What the exercise asks – In the records below, how many lines hold the string "morning"? Give only the number.

Exercise materials –
--- START ---
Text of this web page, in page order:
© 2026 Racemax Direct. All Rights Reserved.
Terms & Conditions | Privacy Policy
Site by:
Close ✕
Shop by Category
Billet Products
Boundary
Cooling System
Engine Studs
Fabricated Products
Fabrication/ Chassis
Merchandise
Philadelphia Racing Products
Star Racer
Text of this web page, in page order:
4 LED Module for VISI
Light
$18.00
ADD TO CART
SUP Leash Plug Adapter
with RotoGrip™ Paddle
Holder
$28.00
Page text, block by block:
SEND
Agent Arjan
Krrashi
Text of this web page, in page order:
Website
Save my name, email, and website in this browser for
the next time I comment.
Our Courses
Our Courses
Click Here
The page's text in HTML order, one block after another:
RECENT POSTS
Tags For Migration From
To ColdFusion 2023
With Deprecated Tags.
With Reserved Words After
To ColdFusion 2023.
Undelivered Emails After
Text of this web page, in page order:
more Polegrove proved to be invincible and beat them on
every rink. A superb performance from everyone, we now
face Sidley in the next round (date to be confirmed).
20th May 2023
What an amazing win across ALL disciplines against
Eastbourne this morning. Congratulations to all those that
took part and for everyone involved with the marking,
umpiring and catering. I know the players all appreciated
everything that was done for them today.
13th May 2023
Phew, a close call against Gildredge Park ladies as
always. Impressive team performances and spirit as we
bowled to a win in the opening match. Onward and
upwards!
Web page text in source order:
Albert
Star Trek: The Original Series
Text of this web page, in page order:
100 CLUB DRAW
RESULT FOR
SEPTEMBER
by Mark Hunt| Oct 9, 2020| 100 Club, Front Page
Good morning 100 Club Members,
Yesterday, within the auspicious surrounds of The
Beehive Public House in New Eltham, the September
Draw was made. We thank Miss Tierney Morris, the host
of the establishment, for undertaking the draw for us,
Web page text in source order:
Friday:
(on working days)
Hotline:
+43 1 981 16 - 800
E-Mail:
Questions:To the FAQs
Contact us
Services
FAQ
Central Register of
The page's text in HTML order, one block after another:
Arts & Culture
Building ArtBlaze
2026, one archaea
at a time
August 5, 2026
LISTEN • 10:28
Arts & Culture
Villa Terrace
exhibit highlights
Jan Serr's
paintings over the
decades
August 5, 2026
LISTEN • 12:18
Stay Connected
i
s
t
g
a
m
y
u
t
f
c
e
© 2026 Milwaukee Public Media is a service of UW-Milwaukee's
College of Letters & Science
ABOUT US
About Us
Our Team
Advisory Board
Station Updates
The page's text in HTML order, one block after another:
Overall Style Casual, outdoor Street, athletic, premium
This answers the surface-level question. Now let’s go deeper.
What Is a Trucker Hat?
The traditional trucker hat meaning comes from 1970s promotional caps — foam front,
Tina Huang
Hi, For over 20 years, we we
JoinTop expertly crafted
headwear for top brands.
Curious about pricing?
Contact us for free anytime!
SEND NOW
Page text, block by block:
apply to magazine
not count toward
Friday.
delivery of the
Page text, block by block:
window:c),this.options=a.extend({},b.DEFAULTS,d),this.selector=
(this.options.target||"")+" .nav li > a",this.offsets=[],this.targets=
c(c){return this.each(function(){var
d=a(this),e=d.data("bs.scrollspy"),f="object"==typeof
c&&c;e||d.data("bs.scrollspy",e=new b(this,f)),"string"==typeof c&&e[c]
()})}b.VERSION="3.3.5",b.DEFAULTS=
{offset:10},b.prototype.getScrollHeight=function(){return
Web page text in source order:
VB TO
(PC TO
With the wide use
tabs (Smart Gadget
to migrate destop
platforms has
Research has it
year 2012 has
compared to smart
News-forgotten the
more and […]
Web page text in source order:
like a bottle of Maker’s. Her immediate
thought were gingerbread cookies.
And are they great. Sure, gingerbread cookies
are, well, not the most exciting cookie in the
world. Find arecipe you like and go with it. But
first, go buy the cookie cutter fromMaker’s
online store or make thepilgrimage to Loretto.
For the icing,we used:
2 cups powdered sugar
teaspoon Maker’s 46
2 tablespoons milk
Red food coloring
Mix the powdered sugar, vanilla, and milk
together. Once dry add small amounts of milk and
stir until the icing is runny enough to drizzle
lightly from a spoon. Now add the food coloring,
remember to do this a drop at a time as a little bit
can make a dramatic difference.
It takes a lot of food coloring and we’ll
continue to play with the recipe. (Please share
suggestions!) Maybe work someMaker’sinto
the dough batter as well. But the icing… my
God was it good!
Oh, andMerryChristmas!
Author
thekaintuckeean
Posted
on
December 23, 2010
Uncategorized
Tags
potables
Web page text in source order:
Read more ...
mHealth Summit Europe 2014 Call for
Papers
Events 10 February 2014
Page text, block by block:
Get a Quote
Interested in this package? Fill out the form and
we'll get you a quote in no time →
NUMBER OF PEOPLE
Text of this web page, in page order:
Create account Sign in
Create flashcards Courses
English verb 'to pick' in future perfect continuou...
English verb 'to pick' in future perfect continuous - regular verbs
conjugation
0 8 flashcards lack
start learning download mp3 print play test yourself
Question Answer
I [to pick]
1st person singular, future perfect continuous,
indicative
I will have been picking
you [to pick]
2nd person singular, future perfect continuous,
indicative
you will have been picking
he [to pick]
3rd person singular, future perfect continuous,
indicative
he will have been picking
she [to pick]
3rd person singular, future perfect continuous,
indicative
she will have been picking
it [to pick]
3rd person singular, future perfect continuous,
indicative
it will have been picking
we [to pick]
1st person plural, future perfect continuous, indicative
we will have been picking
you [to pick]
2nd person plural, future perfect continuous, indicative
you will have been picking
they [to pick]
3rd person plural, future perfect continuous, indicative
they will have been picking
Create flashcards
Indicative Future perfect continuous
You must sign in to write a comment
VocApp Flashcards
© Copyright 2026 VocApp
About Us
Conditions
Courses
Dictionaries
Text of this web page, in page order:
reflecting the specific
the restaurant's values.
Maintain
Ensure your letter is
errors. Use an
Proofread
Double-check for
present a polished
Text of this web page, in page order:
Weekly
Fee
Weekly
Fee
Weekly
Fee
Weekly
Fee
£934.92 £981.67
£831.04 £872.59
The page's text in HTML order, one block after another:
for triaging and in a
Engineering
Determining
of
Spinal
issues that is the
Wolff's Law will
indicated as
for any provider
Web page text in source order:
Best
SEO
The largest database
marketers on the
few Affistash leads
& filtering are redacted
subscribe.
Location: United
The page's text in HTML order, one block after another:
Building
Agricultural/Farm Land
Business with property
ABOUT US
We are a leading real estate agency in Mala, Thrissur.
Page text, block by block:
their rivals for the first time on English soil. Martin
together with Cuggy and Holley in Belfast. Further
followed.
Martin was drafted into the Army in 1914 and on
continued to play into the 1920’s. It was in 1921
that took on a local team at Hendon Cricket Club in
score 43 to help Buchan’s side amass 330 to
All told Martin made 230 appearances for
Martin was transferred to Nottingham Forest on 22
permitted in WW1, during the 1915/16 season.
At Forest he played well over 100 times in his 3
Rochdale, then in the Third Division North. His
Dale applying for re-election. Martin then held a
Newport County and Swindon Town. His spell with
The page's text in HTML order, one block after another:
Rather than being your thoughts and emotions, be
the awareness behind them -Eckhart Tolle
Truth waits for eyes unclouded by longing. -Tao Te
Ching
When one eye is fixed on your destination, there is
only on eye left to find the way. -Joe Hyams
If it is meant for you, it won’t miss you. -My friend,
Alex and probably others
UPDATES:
--- END ---
Response to this task – 2